• TASK DETAILS:
Every line in the data below that has the word "Fabrizzio" should be returned.

##############################

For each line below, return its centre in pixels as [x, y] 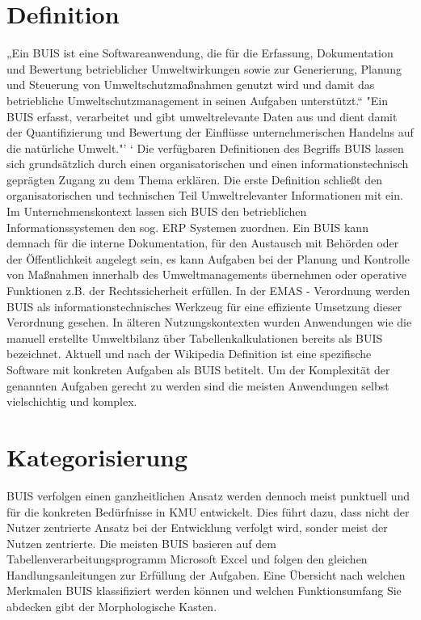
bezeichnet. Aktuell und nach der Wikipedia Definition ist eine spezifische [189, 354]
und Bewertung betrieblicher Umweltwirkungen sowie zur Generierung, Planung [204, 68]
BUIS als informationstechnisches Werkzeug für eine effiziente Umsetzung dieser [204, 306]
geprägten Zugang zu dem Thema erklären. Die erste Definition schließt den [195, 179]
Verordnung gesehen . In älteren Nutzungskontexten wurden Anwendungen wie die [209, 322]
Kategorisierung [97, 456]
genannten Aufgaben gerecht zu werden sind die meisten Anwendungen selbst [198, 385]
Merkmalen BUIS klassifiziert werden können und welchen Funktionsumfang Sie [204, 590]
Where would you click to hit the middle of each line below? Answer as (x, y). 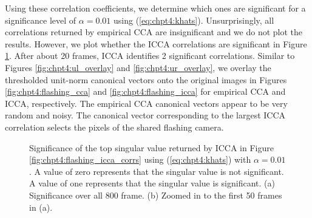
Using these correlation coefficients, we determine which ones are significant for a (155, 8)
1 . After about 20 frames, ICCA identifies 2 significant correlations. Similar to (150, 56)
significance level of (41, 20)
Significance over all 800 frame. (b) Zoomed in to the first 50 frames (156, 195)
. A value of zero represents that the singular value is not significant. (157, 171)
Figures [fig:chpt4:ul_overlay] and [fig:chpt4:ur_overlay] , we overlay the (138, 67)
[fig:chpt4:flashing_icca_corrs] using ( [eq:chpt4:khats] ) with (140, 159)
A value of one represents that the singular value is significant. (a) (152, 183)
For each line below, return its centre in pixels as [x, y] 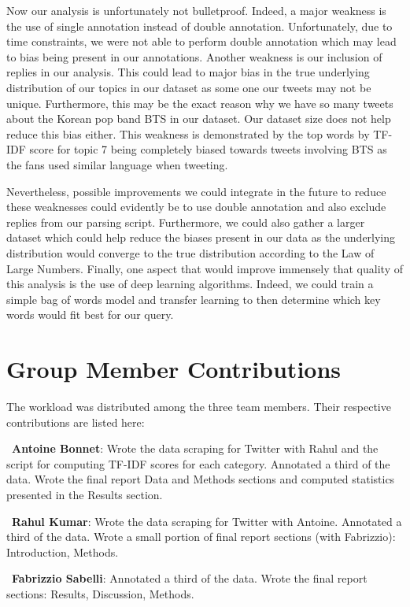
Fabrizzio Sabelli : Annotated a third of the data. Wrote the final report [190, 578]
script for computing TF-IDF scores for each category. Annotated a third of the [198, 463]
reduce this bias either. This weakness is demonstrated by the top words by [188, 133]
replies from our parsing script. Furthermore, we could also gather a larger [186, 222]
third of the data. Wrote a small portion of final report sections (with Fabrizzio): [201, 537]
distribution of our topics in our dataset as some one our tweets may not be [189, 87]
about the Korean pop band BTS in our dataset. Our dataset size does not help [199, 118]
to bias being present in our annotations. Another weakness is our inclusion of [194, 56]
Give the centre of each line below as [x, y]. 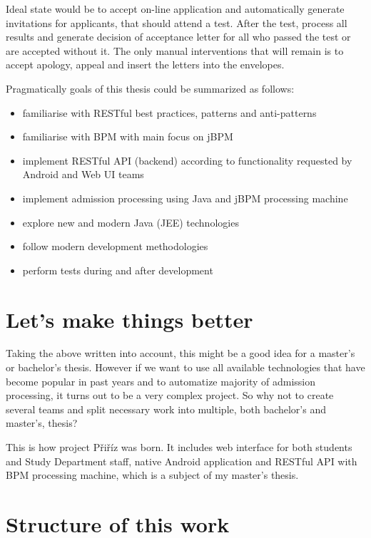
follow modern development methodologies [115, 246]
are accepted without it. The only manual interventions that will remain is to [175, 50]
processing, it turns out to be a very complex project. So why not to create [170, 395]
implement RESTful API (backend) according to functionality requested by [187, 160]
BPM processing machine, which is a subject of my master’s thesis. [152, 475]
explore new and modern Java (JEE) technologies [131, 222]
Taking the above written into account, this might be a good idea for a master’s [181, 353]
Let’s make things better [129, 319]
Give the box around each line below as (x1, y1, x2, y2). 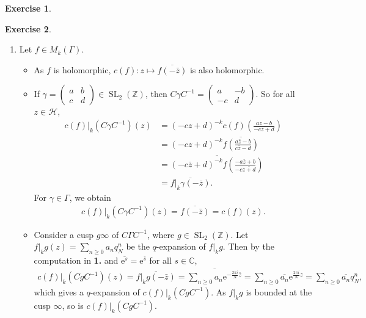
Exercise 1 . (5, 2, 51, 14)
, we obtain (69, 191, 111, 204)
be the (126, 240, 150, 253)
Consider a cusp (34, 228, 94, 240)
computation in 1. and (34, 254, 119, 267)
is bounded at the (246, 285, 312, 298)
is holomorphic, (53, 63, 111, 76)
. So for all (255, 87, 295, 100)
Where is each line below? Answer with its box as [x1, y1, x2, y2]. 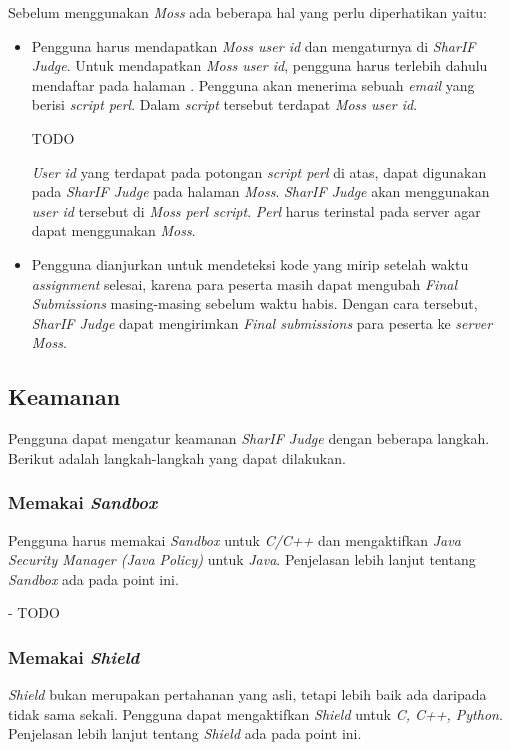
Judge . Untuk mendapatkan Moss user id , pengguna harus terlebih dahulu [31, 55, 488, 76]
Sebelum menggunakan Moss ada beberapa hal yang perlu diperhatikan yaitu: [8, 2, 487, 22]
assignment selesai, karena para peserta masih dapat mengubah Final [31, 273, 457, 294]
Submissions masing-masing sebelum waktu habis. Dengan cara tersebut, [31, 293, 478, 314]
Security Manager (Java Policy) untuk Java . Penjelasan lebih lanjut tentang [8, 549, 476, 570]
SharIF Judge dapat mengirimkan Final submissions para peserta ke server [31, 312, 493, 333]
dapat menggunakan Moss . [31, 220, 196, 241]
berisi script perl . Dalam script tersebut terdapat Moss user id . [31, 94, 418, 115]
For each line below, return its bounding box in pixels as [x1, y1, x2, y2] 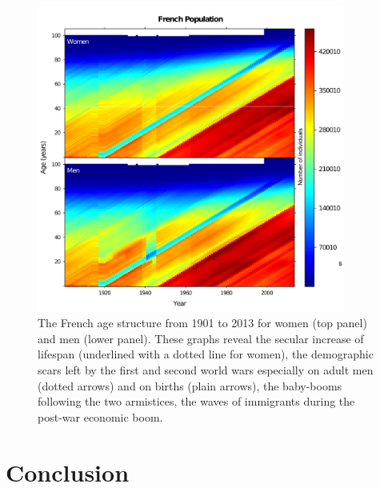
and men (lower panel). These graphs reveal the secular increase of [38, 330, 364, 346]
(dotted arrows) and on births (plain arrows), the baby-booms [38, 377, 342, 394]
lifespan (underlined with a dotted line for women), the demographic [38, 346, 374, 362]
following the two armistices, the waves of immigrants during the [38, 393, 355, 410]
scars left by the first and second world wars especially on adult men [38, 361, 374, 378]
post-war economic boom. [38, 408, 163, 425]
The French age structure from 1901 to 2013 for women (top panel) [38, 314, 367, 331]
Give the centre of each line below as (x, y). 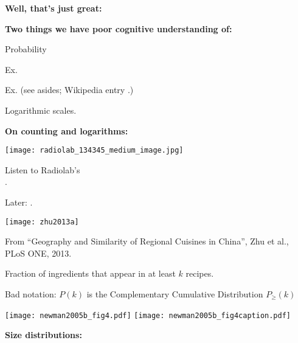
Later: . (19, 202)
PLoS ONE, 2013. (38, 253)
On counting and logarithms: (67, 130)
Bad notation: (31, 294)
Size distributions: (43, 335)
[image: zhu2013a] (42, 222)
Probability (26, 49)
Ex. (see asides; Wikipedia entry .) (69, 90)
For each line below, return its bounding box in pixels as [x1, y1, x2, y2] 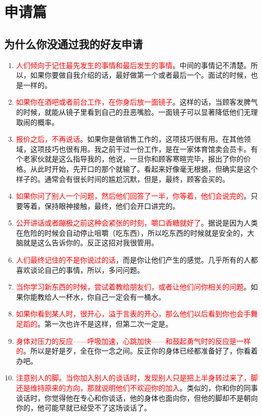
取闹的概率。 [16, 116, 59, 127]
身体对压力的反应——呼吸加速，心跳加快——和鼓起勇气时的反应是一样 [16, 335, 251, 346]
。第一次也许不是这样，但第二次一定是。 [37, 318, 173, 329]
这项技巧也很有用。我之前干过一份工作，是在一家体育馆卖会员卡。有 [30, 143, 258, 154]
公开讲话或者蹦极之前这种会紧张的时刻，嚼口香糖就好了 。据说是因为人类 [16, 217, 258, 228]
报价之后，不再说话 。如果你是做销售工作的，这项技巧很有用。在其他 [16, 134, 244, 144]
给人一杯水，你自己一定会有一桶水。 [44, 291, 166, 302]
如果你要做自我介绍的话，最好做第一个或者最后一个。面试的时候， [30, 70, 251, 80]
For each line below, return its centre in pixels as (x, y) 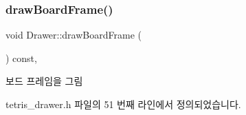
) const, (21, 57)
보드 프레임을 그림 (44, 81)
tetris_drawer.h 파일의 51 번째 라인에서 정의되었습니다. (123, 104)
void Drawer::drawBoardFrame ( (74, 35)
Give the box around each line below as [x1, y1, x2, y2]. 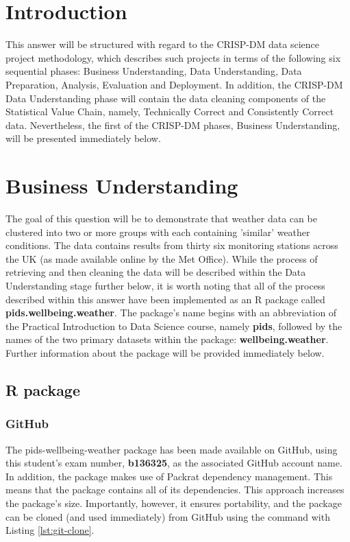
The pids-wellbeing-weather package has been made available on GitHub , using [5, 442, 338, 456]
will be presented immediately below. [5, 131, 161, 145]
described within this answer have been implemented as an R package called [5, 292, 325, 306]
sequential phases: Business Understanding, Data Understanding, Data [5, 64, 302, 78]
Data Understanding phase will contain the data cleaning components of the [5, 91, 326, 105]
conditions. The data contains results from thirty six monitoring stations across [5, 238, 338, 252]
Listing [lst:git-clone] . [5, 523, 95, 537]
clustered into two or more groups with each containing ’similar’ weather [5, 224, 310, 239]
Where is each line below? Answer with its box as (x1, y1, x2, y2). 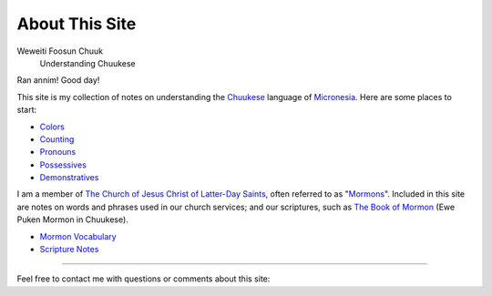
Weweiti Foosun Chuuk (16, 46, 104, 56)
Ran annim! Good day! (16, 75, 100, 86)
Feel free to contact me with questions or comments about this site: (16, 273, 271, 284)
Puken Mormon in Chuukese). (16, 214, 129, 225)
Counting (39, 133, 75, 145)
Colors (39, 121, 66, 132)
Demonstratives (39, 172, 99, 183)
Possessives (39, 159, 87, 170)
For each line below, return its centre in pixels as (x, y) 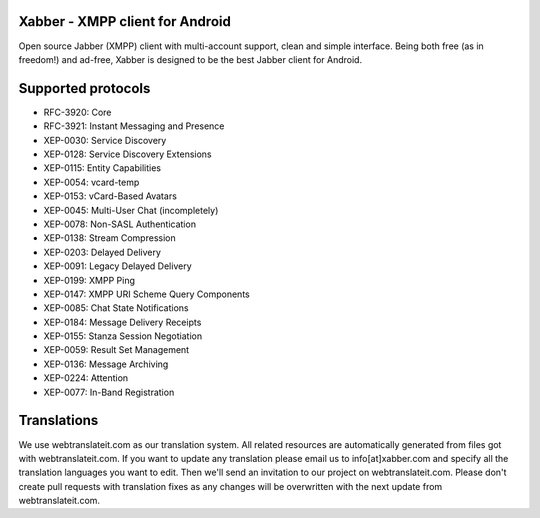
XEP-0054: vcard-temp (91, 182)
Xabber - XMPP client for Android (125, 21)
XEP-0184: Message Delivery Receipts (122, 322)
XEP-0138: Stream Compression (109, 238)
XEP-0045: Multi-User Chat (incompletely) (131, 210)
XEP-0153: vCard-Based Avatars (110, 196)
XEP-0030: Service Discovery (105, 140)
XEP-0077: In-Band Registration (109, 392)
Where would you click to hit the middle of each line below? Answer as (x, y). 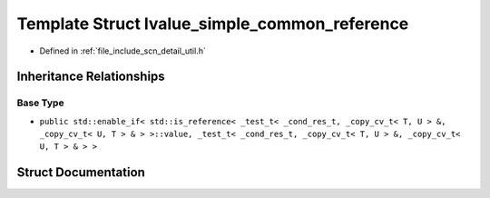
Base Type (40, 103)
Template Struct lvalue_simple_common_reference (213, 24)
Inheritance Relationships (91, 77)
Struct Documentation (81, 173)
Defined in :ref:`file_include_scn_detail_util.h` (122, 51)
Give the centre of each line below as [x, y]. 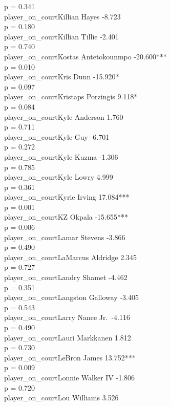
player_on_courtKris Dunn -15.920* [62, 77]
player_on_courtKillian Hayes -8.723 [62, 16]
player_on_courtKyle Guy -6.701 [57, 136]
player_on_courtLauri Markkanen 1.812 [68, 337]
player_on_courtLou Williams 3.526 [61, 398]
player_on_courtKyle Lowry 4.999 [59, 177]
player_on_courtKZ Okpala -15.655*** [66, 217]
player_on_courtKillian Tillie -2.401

##############################

• ANSWER TO THIS PROBLEM:
Fabrizzio Sabelli : Annotated a third of the data. Wrote the final report [190, 578]
third of the data. Wrote a small portion of final report sections (with Fabrizzio): [201, 537]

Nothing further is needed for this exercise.